* Directions for this task
Using the listing below, set down exactly the lines from the one that contains "As shown in" through the one that contains "mass of the Higgs candidate", with no pictures.

═══ Records for the exercise

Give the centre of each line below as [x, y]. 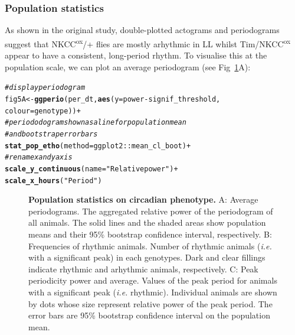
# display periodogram [45, 88]
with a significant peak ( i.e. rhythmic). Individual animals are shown [153, 292]
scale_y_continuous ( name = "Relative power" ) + [91, 169]
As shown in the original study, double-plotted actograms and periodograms [142, 30]
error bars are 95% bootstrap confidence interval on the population [149, 315]
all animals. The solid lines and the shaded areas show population [147, 222]
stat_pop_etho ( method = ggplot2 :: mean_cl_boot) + [98, 146]
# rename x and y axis [39, 157]
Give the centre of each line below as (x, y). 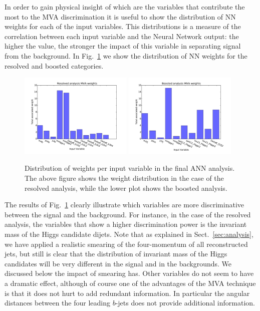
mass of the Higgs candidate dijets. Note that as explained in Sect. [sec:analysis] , (129, 234)
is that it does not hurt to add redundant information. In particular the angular (127, 293)
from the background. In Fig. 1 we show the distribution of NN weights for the (126, 55)
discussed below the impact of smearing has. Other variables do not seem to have (129, 273)
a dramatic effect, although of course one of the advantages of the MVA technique (130, 283)
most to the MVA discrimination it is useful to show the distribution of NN (120, 16)
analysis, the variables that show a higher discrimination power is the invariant (126, 224)
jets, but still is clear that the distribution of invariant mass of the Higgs (116, 254)

══════

* Reply
As shown in the original study, double-plotted actograms and periodograms [142, 30]
error bars are 95% bootstrap confidence interval on the population [149, 315]
all animals. The solid lines and the shaded areas show population [147, 222]
stat_pop_etho ( method = ggplot2 :: mean_cl_boot) + [98, 146]
# rename x and y axis [39, 157]
Give the centre of each line below as (x, y). 
mass of the Higgs candidate dijets. Note that as explained in Sect. [sec:analysis] , (129, 234)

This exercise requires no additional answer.